Także w szybkim streszczeniu chce przedstawić Wam przepyszny, bogaty odżywczo obiad.. :)
Powstał przez zwykłą kombinacje smaków głodnej studentki :) Ale zdjęcia również powstały przez przypadek, więc niestety nie powalają.. :)

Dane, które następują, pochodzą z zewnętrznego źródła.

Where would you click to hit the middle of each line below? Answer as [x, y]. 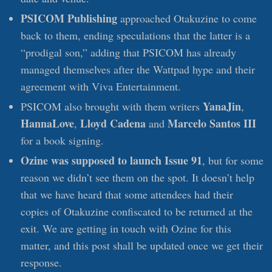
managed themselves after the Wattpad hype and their [138, 70]
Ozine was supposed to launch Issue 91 [111, 161]
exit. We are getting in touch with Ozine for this [126, 229]
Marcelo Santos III [212, 124]
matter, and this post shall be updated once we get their [142, 246]
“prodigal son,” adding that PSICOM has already [128, 53]
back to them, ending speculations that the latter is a [135, 36]
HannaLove [47, 124]
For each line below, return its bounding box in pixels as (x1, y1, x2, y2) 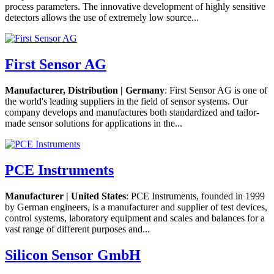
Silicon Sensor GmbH (5, 246, 141, 263)
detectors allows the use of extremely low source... (5, 12, 199, 23)
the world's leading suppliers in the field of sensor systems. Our (5, 95, 248, 106)
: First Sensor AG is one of (165, 84, 267, 95)
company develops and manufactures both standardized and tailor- (5, 106, 259, 117)
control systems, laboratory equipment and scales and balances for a (5, 212, 265, 223)
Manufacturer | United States (5, 190, 126, 201)
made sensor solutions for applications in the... (5, 117, 182, 128)
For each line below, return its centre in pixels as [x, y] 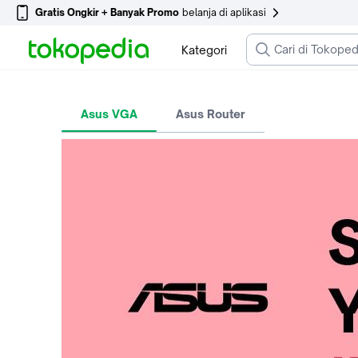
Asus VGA [109, 114]
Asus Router [211, 114]
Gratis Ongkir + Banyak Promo [107, 12]
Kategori [204, 50]
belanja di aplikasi [224, 12]
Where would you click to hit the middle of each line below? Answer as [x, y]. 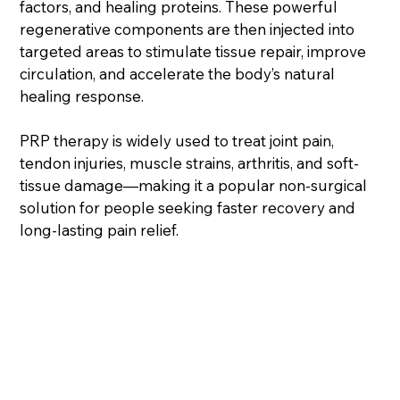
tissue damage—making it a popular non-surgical [194, 185]
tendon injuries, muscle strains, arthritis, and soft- [190, 162]
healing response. [82, 96]
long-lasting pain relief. [100, 229]
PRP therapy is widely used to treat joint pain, [177, 140]
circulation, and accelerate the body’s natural [178, 73]
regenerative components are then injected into [187, 29]
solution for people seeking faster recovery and [188, 207]
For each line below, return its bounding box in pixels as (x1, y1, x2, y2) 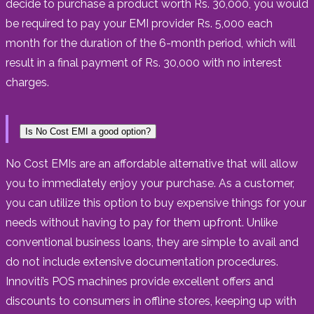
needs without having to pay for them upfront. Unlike (6, 215, 278, 229)
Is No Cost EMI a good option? (25, 125, 151, 137)
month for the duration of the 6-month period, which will (6, 36, 296, 50)
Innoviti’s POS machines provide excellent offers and (6, 274, 273, 288)
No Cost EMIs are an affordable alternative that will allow (6, 156, 298, 170)
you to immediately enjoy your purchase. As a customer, (6, 176, 294, 190)
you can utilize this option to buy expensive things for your (6, 196, 306, 210)
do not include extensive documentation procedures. (6, 254, 278, 268)
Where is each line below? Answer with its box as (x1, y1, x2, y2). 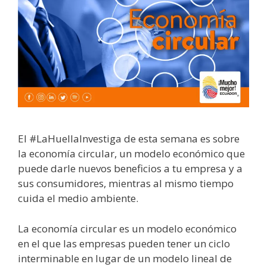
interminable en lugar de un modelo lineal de (18, 251, 232, 265)
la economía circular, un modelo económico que (18, 147, 245, 161)
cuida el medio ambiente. (18, 191, 138, 206)
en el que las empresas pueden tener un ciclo (18, 236, 230, 250)
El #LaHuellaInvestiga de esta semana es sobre (18, 132, 240, 146)
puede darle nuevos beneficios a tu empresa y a (18, 162, 243, 176)
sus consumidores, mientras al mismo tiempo (18, 176, 234, 191)
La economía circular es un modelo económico (18, 221, 237, 235)
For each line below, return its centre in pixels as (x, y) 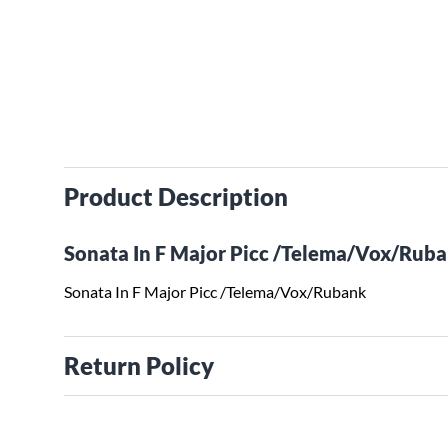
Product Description (176, 196)
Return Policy (139, 365)
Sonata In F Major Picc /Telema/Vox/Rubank (215, 291)
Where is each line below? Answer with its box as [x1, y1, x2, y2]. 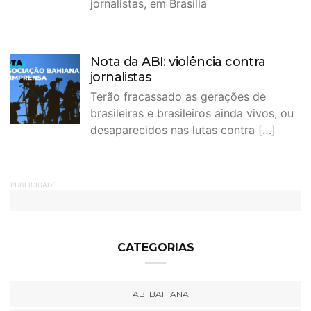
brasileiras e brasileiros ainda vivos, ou [90, 106, 294, 121]
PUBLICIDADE [10, 180, 56, 190]
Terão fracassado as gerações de [90, 90, 266, 104]
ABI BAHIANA [133, 289, 189, 300]
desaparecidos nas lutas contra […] [90, 123, 276, 137]
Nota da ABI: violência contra [90, 54, 266, 70]
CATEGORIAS [117, 241, 194, 255]
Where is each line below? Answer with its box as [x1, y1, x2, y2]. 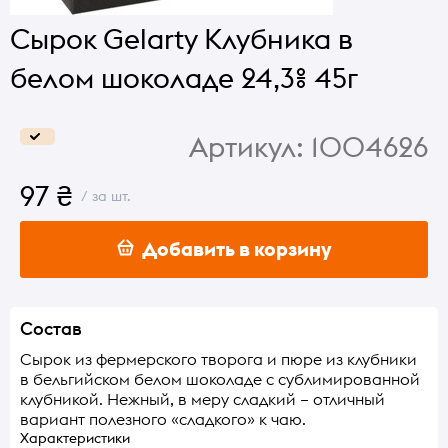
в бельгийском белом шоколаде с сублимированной [20, 368, 420, 389]
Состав [20, 316, 82, 340]
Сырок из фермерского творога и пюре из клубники [20, 348, 417, 369]
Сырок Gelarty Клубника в [10, 21, 353, 57]
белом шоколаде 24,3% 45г [10, 60, 358, 96]
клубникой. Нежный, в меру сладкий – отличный [20, 388, 385, 409]
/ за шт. [73, 187, 131, 205]
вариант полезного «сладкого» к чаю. [20, 408, 306, 429]
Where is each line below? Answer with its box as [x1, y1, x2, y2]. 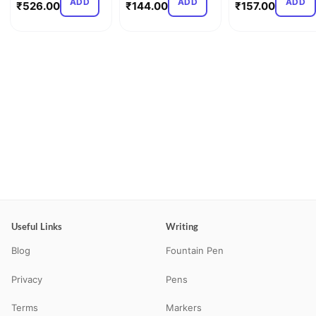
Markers [166, 302, 202, 314]
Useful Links [11, 221, 62, 233]
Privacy [11, 273, 42, 285]
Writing [166, 221, 198, 233]
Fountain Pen [166, 245, 224, 257]
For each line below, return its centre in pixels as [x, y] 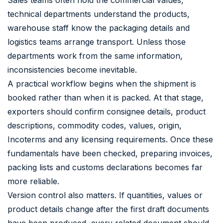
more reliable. [33, 181]
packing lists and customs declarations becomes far [105, 167]
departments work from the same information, [95, 56]
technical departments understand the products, [99, 14]
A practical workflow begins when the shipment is [102, 83]
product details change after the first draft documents [108, 209]
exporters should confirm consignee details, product [107, 111]
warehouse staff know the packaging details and [99, 28]
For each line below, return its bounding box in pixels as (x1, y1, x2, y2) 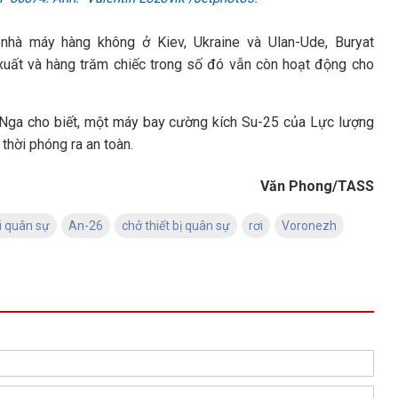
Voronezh (282, 219, 337, 233)
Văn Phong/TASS (259, 178, 374, 195)
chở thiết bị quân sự (122, 219, 230, 233)
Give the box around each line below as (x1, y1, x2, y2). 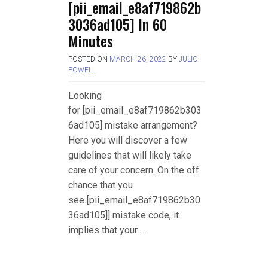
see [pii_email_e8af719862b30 (68, 194, 200, 206)
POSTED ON (68, 54, 109, 63)
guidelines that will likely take (68, 149, 191, 161)
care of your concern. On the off (68, 164, 199, 176)
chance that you (68, 179, 133, 191)
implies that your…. (68, 224, 145, 236)
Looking (68, 89, 102, 101)
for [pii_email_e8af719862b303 (68, 104, 202, 116)
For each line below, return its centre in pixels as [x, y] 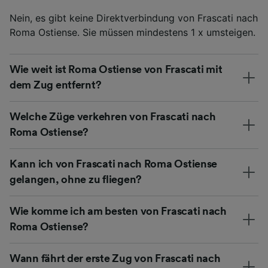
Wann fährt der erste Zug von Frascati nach [115, 258]
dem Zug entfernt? [56, 85]
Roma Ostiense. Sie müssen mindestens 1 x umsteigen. [133, 32]
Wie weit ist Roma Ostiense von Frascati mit [116, 69]
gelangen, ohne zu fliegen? [76, 179]
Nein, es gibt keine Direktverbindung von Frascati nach [134, 18]
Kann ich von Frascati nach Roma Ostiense [114, 164]
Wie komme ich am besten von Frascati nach [118, 211]
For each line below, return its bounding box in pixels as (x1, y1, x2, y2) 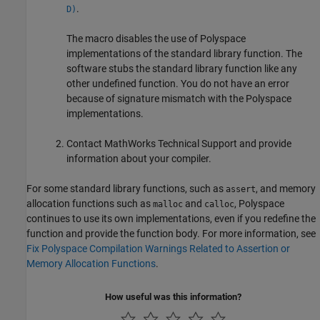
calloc (204, 199, 234, 210)
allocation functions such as (26, 198, 153, 210)
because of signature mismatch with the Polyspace (66, 93, 291, 105)
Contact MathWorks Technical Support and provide (66, 138, 291, 150)
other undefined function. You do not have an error (66, 78, 289, 90)
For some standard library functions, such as (26, 183, 226, 195)
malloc (153, 199, 183, 210)
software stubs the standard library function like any (66, 63, 297, 75)
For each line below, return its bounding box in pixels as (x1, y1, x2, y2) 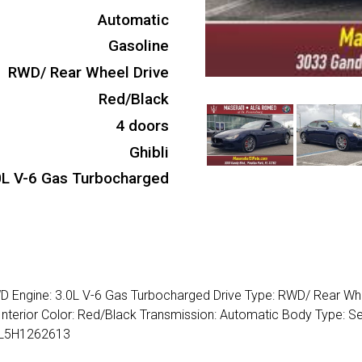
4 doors (116, 116, 169, 135)
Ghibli (129, 142, 169, 162)
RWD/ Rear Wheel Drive (8, 63, 169, 82)
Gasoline (108, 36, 169, 56)
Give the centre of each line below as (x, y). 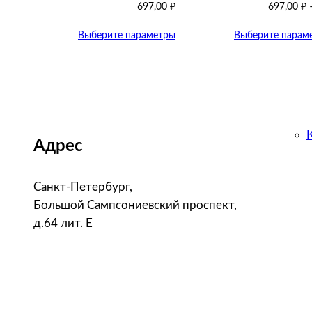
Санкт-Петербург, (83, 187)
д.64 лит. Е (63, 223)
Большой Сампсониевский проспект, (135, 205)
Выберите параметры (127, 36)
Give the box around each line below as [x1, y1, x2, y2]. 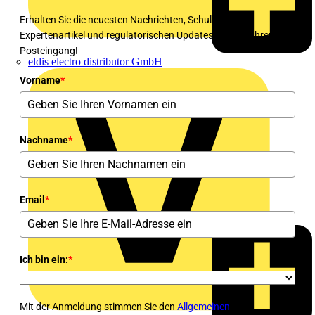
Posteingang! [20, 45, 78, 57]
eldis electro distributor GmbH [28, 56, 162, 68]
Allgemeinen [177, 301, 230, 313]
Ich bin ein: [20, 254, 68, 266]
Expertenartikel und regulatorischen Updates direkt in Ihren [20, 30, 274, 41]
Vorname [20, 75, 60, 86]
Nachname [20, 134, 68, 146]
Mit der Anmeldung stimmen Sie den [20, 301, 177, 313]
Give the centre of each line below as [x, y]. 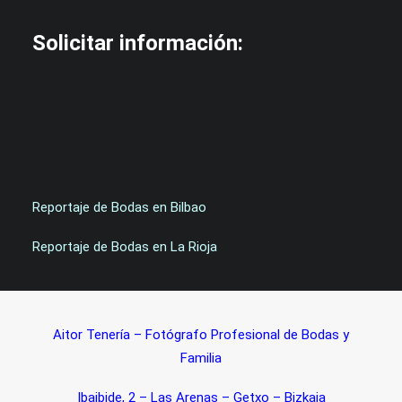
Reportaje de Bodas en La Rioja [125, 247]
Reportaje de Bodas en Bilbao [119, 207]
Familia [201, 358]
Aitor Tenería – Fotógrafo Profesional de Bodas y [201, 335]
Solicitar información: [138, 43]
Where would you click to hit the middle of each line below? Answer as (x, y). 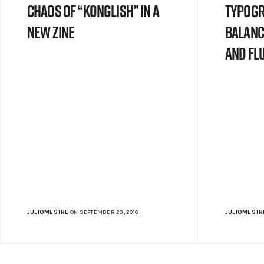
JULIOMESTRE (48, 212)
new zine (51, 32)
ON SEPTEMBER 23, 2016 (103, 212)
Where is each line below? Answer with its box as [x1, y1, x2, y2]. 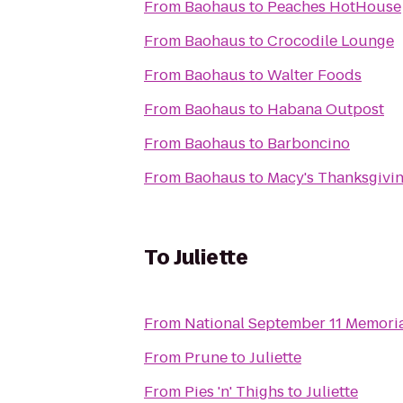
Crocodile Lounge [267, 31, 394, 51]
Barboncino [267, 133, 350, 154]
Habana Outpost [267, 99, 384, 120]
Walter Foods [267, 65, 362, 85]
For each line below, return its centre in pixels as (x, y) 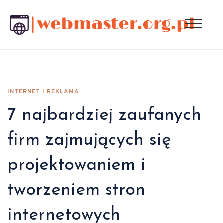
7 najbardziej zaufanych (104, 115)
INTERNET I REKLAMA (43, 92)
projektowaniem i (77, 165)
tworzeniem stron (76, 190)
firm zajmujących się (89, 140)
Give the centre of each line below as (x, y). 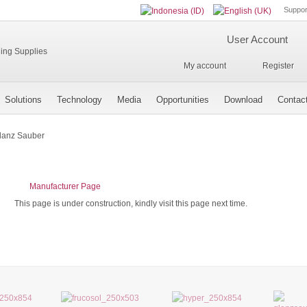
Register (278, 65)
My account (205, 65)
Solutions (23, 100)
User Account (257, 39)
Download (243, 100)
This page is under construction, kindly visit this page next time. (131, 204)
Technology (79, 100)
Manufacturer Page (65, 186)
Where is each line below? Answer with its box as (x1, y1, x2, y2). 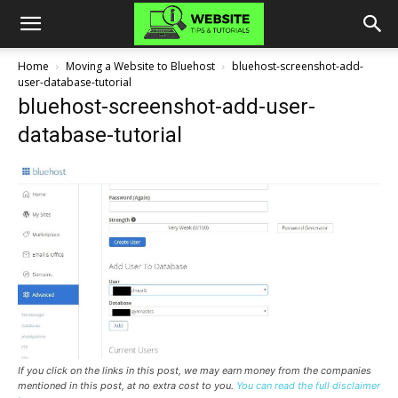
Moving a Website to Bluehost (66, 59, 215, 74)
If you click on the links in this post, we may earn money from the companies (18, 364, 371, 378)
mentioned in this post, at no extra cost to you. (18, 379, 236, 393)
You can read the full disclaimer (236, 379, 380, 393)
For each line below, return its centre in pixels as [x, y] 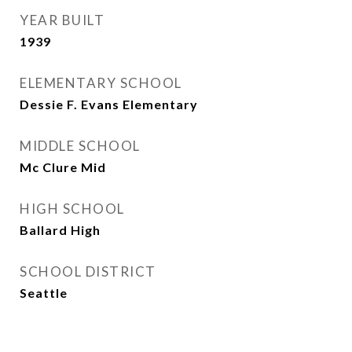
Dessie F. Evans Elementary [109, 104]
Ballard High [60, 230]
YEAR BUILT [62, 20]
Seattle [44, 293]
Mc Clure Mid [63, 167]
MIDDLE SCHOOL [80, 146]
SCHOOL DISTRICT [88, 271]
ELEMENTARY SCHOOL [101, 83]
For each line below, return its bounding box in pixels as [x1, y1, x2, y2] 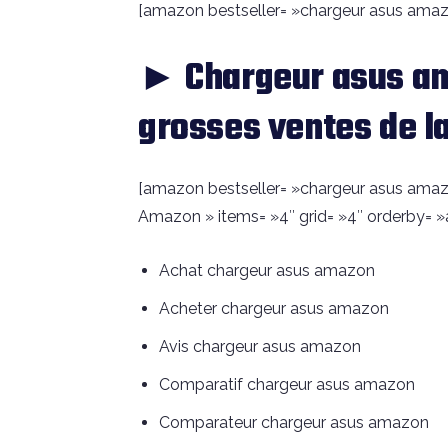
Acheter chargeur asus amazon [159, 299, 389, 319]
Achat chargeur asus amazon [159, 261, 375, 281]
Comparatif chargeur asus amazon [159, 375, 415, 395]
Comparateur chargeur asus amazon [159, 413, 429, 433]
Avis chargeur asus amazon [159, 337, 361, 357]
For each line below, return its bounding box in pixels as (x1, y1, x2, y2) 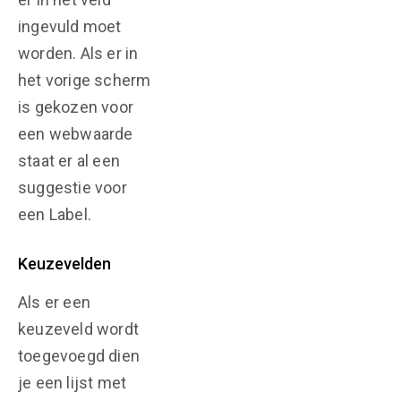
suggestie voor (18, 178, 127, 197)
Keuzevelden (18, 254, 111, 273)
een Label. (18, 205, 91, 224)
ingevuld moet (18, 17, 122, 36)
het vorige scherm (18, 71, 151, 90)
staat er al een (18, 151, 120, 170)
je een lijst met (18, 373, 127, 392)
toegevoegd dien (18, 346, 140, 365)
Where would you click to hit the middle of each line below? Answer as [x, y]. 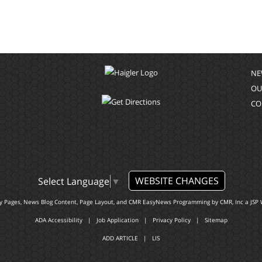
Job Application [117, 220]
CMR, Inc [231, 202]
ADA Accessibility [58, 220]
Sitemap [216, 220]
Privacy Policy [171, 220]
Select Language [73, 182]
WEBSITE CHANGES [177, 180]
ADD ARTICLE [120, 238]

Uwielbiam kaszę jaglaną zarówno w wersji słodkiej, jak i słonej. Ma ona tak wielką pojemność smakową, że wszelkie dodatki pasują :) wystarczy tylko chwila namysłu.. :)
Bardzo dużo dają tutaj suszone pomidory (które bądź, co bądź sama robiłam, więc mieszankę użytych ziół znam) wraz z zalewą.. Aromatyzują prawie całe danie! :)
Powiem Wam, że po takim posiłku byłam najedzona, ale bez uczucia ciężkości, czy przejedzenia.. A to jedna z ważniejszych (dla mnie) cech posiłków- by pojeść, a nie przejść :)
Całość powstała w 20 minut..
Macie dzisiaj te 20? Chcecie spróbować wytrawnej jaglanki?
No to czekamy na porę obiadową i sruuu do kuchni! :)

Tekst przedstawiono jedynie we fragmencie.